The risks associated with cybersecurity threats have prompted the SEC to offer guidance regarding the disclosure of the risks associated with cybersecurity and cyber threats. According to the SEC, registrants should periodically reexamine their disclosures concerning cybersecurity risks and cyber incidents and revise them as deemed appropriate. If cyber incidents pose a significant investment risk in the company then registrants are advised to provide this disclosure. Additionally, cybersecurity risks and cyber incidents should be addressed in the Management Discussion and Analysis (MD&A) if these risks can severely impact the financial condition of the organization.

Researchers have noted the prevalence of communication problems between financial and IT auditors which have the potential to impair the overall financial audit effectiveness (Brazel 2008; Carmichael 2004; Curtis et al. 2009). Educating accounting students about cybersecurity threats can help alleviate this communication gap in several ways. First, training accounting students in cybersecurity can help accounting students understand technical terms and concepts and to speak the technical language of IT auditors. Second, understanding the technical details behind cybersecurity threats can also help accounting students connect technical issues to business implications—an important skill especially on an integrated audit. Overall, training accounting students in cybersecurity threats may help these students, many of whom will become financial auditors, to better work together with IT auditors to identify, assess and mitigate e-business risks.

The purpose of this case is to provide an overview of SQL Injection (SQLi), a cybersecurity threat. This case demonstrates how one specific cybersecurity threat, SQLi, operates as well as the appropriate technical countermeasures for mitigating SQLi.

As shown in Appendix A, the learning objectives for the SQLi case are to develop students' abilities to:

1. Identify and understand the risks of SQL injection and how cybersecurity threats, such as SQLi, impact the financial reporting process.

2. Understand SEC guidance for addressing the impact of cybersecurity threats on the financial reporting process.

3. Understand the technical inner-workings of SQLi.

4. Identify and understand countermeasures for controlling risks from SQLi.

The student case, teaching notes with suggested solutions and PowerPoints are available for downloaded from the journal website.
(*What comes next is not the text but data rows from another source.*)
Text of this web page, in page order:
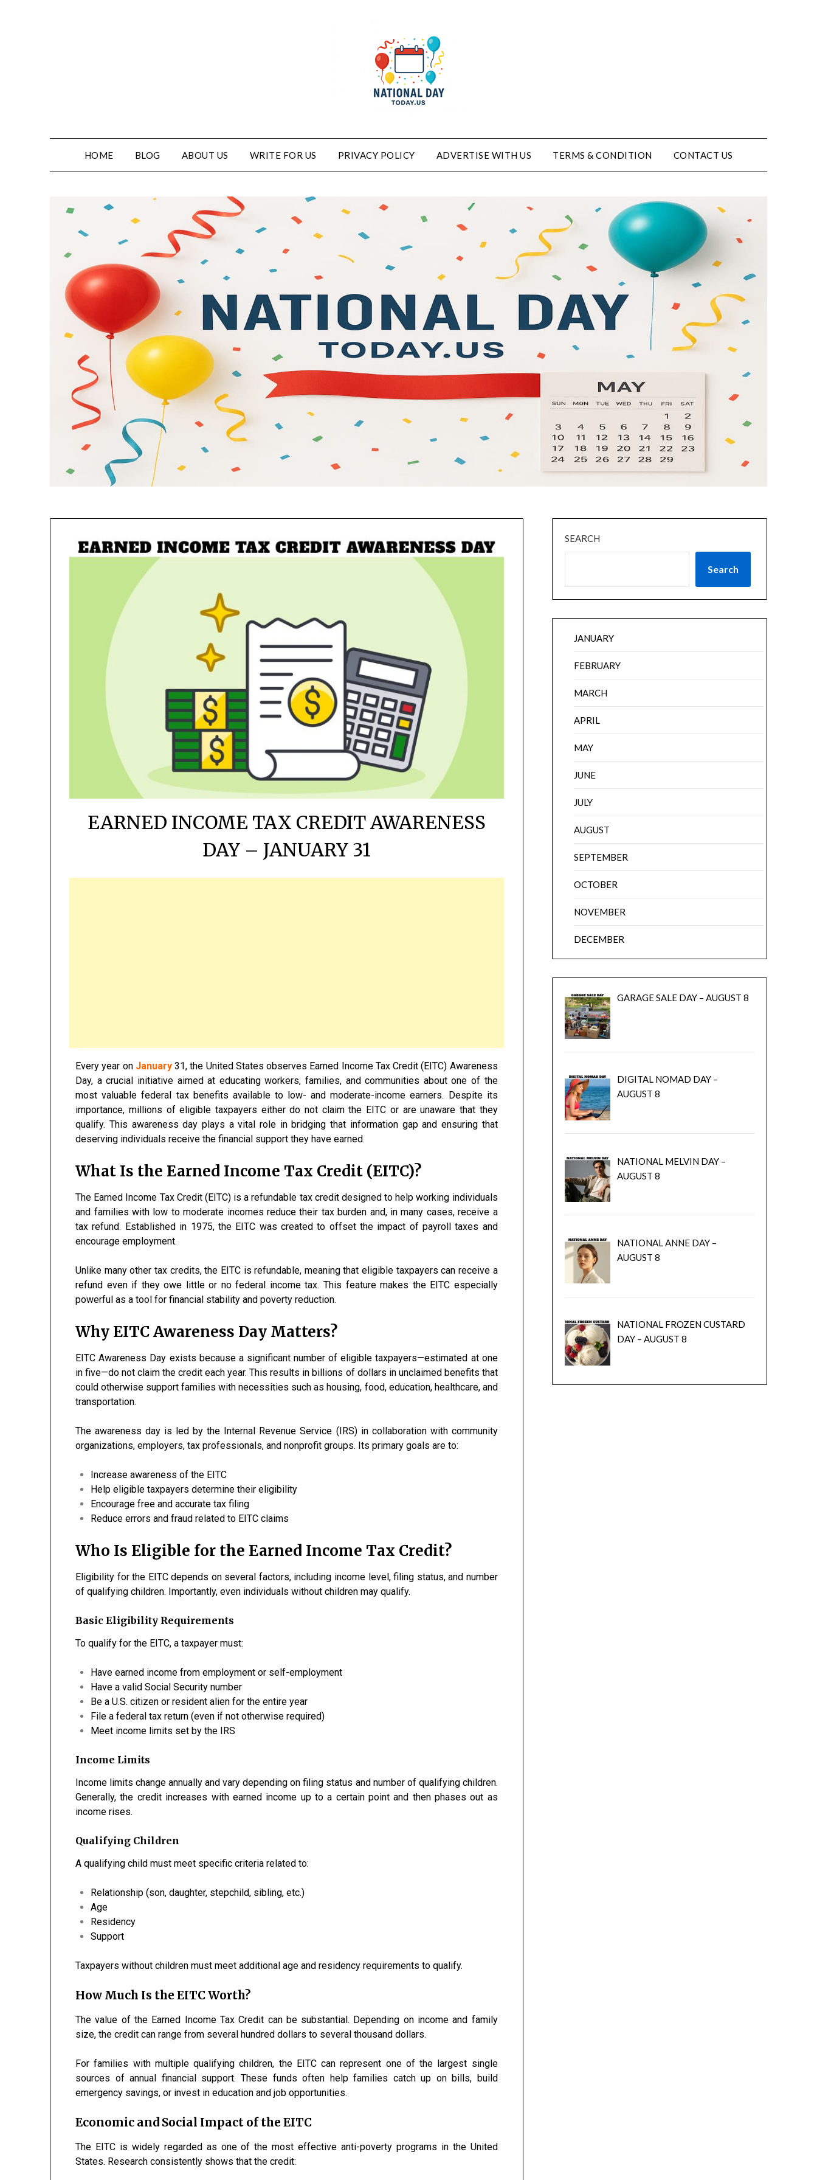
HOME BLOG ABOUT US WRITE FOR US PRIVACY POLICY ADVERTISE WITH US TERMS & CONDITION CONTACT US
EARNED INCOME TAX CREDIT AWARENESS
DAY – JANUARY 31
Every year on January31, the United States observes Earned Income Tax Credit (EITC) Awareness
Day, a crucial initiative aimed at educating workers, families, and communities about one of the
most valuable federal tax benefits available to low- and moderate-income earners. Despite its
importance, millions of eligible taxpayers either do not claim the EITC or are unaware that they
qualify. This awareness day plays a vital role in bridging that information gap and ensuring that
deserving individuals receive the financial support they have earned.
What Is the Earned Income Tax Credit (EITC)?
The Earned Income Tax Credit (EITC) is a refundable tax credit designed to help working individuals
and families with low to moderate incomes reduce their tax burden and, in many cases, receive a
tax refund. Established in 1975, the EITC was created to offset the impact of payroll taxes and
encourage employment.
Unlike many other tax credits, the EITC is refundable, meaning that eligible taxpayers can receive a
refund even if they owe little or no federal income tax. This feature makes the EITC especially
powerful as a tool for financial stability and poverty reduction.
Why EITC Awareness Day Matters?
EITC Awareness Day exists because a significant number of eligible taxpayers—estimated at one
in five—do not claim the credit each year. This results in billions of dollars in unclaimed benefits that
could otherwise support families with necessities such as housing, food, education, healthcare, and
transportation.
The awareness day is led by the Internal Revenue Service (IRS) in collaboration with community
organizations, employers, tax professionals, and nonprofit groups. Its primary goals are to:
Increase awareness of the EITC
Help eligible taxpayers determine their eligibility
Encourage free and accurate tax filing
Reduce errors and fraud related to EITC claims
Who Is Eligible for the Earned Income Tax Credit?
Eligibility for the EITC depends on several factors, including income level, filing status, and number
of qualifying children. Importantly, even individuals without children may qualify.
Basic Eligibility Requirements
To qualify for the EITC, a taxpayer must:
Have earned income from employment or self-employment
Have a valid Social Security number
Be a U.S. citizen or resident alien for the entire year
File a federal tax return (even if not otherwise required)
Meet income limits set by the IRS
Income Limits
Income limits change annually and vary depending on filing status and number of qualifying children.
Generally, the credit increases with earned income up to a certain point and then phases out as
income rises.
Qualifying Children
A qualifying child must meet specific criteria related to:
Relationship (son, daughter, stepchild, sibling, etc.)
Age
Residency
Support
Taxpayers without children must meet additional age and residency requirements to qualify.
How Much Is the EITC Worth?
The value of the Earned Income Tax Credit can be substantial. Depending on income and family
size, the credit can range from several hundred dollars to several thousand dollars.
For families with multiple qualifying children, the EITC can represent one of the largest single
sources of annual financial support. These funds often help families catch up on bills, build
emergency savings, or invest in education and job opportunities.
Economic and Social Impact of the EITC
The EITC is widely regarded as one of the most effective anti-poverty programs in the United
States. Research consistently shows that the credit:
SEARCH
Search
JANUARY
FEBRUARY
MARCH
APRIL
MAY
JUNE
JULY
AUGUST
SEPTEMBER
OCTOBER
NOVEMBER
DECEMBER
GARAGE SALE DAY – AUGUST 8
DIGITAL NOMAD DAY –
AUGUST 8
NATIONAL MELVIN DAY –
AUGUST 8
NATIONAL ANNE DAY –
AUGUST 8
NATIONAL FROZEN CUSTARD
DAY – AUGUST 8
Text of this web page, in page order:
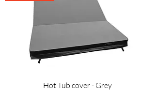
Hot Tub cover - Grey

The questions in Appendix A provide AIS instructors a way to indirectly assess student learning. These questions are derived from the learning objectives and employ 5-point Likert Type scale response items. Collectively these questions provide a set of self-reported measures which gauge student reactions to the case. Instructors may distribute these questions during the class period upon completion of the case. Instructors may also choose to allow students to insert additional comments relating to the case at the end of the survey.

Tables 1 and 2 display a summary of student survey results collected from two implementations of this case. Data from these student surveys were collected from a small public liberal arts university in the southeastern United States from Spring 2013 to Spring 2014. Responses were coded from 1 (strongly disagree) to 5 (strongly agree), with 3 representing the neutral choice.
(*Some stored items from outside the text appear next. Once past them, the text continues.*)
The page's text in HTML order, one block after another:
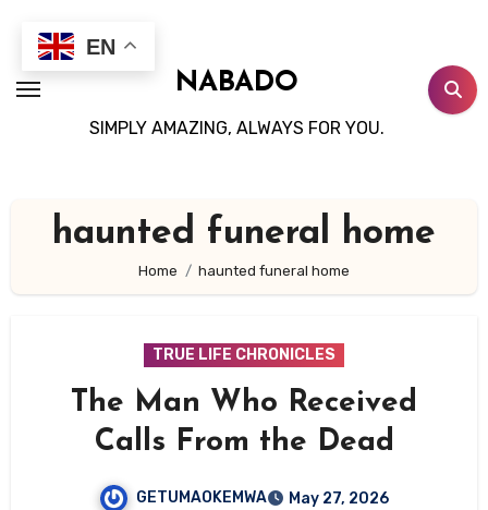
content
NABADO
SIMPLY AMAZING, ALWAYS FOR YOU.
haunted funeral home
Home haunted funeral home
TRUE LIFE CHRONICLES
The Man Who Received
Calls From the Dead
GETUMAOKEMWA
May 27, 2026
EN
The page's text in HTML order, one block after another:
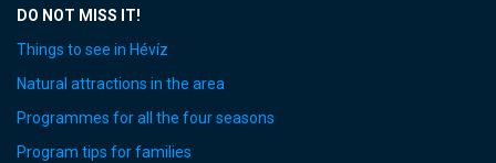
DO NOT MISS IT!
Things to see in Hévíz
Natural attractions in the area
Programmes for all the four seasons
Program tips for families
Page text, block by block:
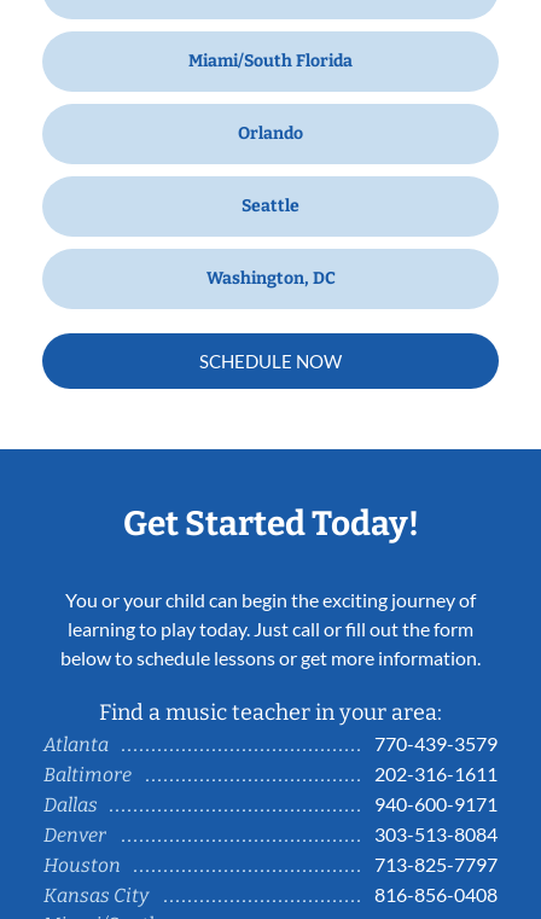
Miami/South Florida
Orlando
Seattle
Washington, DC
SCHEDULE NOW
Get Started Today!
You or your child can begin the exciting journey of
learning to play today. Just call or fill out the form
below to schedule lessons or get more information.
Find a music teacher in your area:
Atlanta
770-439-3579
Baltimore
202-316-1611
Dallas
940-600-9171
Denver
303-513-8084
Houston
713-825-7797
Kansas City
816-856-0408

Instructor 1 reviewed the case and questionnaire within a senior-level undergraduate course in AIS, while instructor 2 reviewed the case and questionnaire within a graduate-level course in Management Information Systems (MIS). As such, questions 5, 8, and 9 were specific to accounting concerns and not applicable for instructor 2's course.

In addition to reporting the means and standard deviations, we also tested the hypothesis that average student response was above the neutral element (neutral = 3) for each question using a single-mean t-test. For all applicable questions, each of the corresponding p-values indicated significance (p < 0.05). Since all questions were positively worded, the significance of these results indicates that students perceived this case to be beneficial across each of these measures. This held true for both undergraduate students in AIS as well graduate students in MIS.